Top of Dataset

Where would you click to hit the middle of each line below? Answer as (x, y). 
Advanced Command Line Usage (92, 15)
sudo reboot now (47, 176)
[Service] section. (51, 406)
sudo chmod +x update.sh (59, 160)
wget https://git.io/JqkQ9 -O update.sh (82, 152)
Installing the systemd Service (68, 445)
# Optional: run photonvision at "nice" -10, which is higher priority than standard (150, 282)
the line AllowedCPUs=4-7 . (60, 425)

Bottom of Dataset
Top of Dataset

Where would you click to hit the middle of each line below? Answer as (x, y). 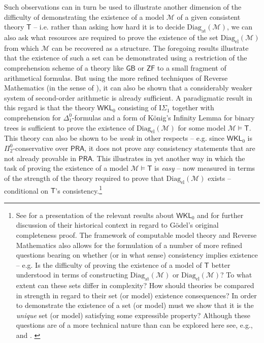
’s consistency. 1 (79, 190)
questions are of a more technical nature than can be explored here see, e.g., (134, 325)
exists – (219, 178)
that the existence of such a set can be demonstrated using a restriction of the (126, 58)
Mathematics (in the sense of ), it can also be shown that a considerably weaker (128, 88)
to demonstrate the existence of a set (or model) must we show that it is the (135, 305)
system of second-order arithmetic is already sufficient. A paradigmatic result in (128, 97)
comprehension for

Bottom of Dataset

> [Task] Could you return exactly the lines above from the line with "wget https://git.io/JqkQ9 -O" to the line with "the line AllowedCPUs=4-7 . (60, 425)", both included, and nothing else?

> [Result for this task]
wget https://git.io/JqkQ9 -O update.sh (82, 152)
Installing the systemd Service (68, 445)
# Optional: run photonvision at "nice" -10, which is higher priority than standard (150, 282)
the line AllowedCPUs=4-7 . (60, 425)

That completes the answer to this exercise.